The back propagation is used in the training of the multi-layer perception to enable it to accurately describe feed forward network. The training of the network may be carried in either of the types of the network training referred to as sequential mode, which is online, per pattern or stochastic, and batch mode which is offline, or per-epoch. The sequential mode has very limited storage for every connection weighted, a presentation order which is very random and per pattern means of updating indicating weight space search as stochastic hence low local minimal risk. It also has the ability to capitalize on any redundancy aspect during the training set; its implementation is also very simple. When the batch mode is used, there is enhanced high learning speed as compared to the sequential mode and it is very simple to parallelize. However, the use of multi-layer perception with activation functions that are not linear present complicated surfaces of error void of any minimum (Gurney, 2003)
The term random forest is used to describe an ensemble of learning that comprises a bagging of a decision tree that has not been modified or not pruned that also exhibit a randomized identification of features in every split.

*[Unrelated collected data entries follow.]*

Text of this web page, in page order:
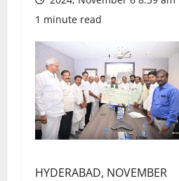
1 minute read
HYDERABAD, NOVEMBER
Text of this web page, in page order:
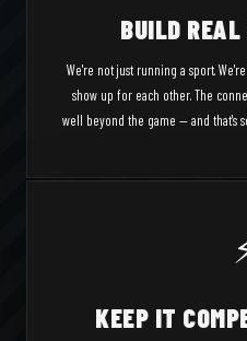
BUILD
We're not just running a sport.
show up for each other. The
well beyond the game — and that's
KEEP IT
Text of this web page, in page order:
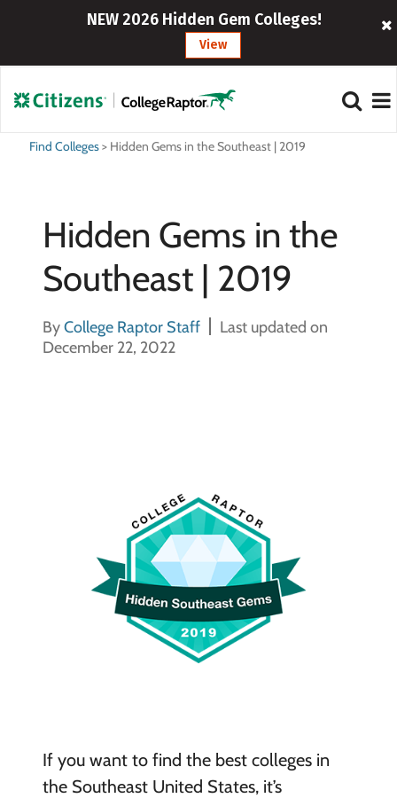
NEW 2026 Hidden Gem Colleges!
View
Find Colleges> Hidden Gems in the Southeast | 2019
Hidden Gems in the
Southeast | 2019
ByCollege Raptor Staff
Last updated on
December 22, 2022
If you want to find the best colleges in
the Southeast United States, it’s
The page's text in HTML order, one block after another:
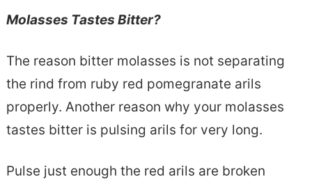
Molasses Tastes Bitter?
The reason bitter molasses is not separating
the rind from ruby red pomegranate arils
properly. Another reason why your molasses
tastes bitter is pulsing arils for very long.
Pulse just enough the red arils are broken
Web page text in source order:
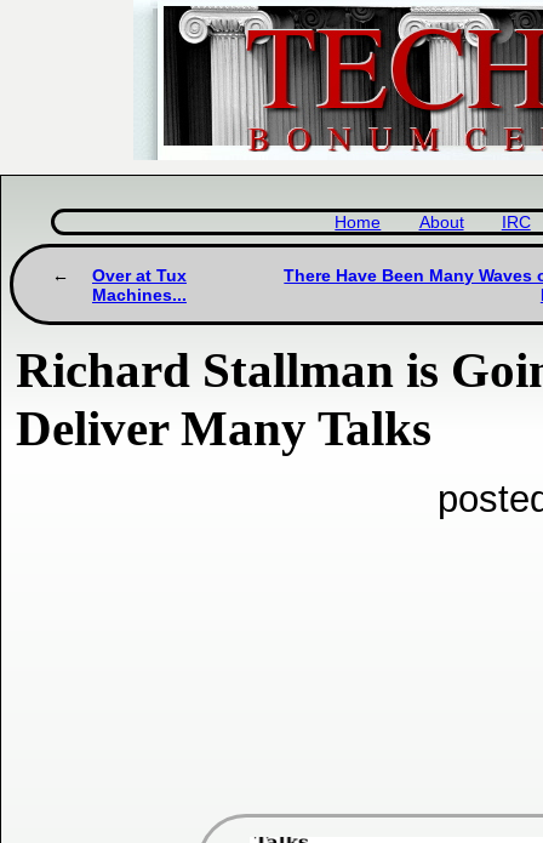
Home About IRC
Over at Tux
Machines...
There Have Been Many
Richard Stallman is
Deliver Many Talks
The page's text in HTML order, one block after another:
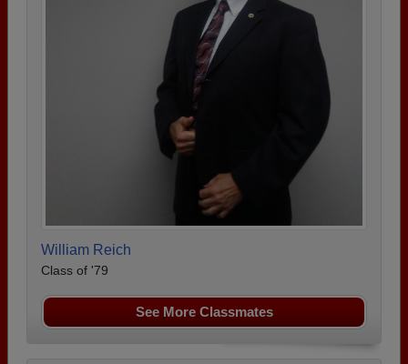
William Reich
Class of '79
See More Classmates

Decision tree refer to combined individual learners and is popularly adopted in the exploration of data. An example of decision tree is known as CART (classification and regression tree). The random forest integrates the idea of feature selection and bagging which is used in the construction of a group of decision trees with a supervised variation. The random forest is useful in that it builds a learning algorithm that is precise and accurate hence giving a classifier which is accurate, when used on very large or expansive databases it passes over efficiently. A large number of input variables may be used with no deletion of any variable, provides an estimation of the type of variables that may be used in the classification. It also has the ability to initiate internal indiscriminate estimation of the generalization error during the continuation of forest building.it is easy to estimate the data which is missing and retains accuracy should there be a large chunk of missing data, in class population unbalanced data sets, random forests provide effective methods of error balancing. The relationship between classification and the variables are possible to identify easily due to the ability to compute prototypes for the sake of deriving such information. It is easy to cluster, locate outliers and provide vital data information due to the possibilities of proximity computation between pairs of cases. Random forest gives an experimental method that can be used in the identification of interactions between variables.
On the other hand, random forests sometimes over fit in certain datasets that shows regression functionality and noisy classification. It is also clear that humans experience a lot of difficulties in the interpretation of the random forests classification. Of importance to note is the fact that a data set of 200 random forests has been developed so that an intuitive visualization of a model space could be developed.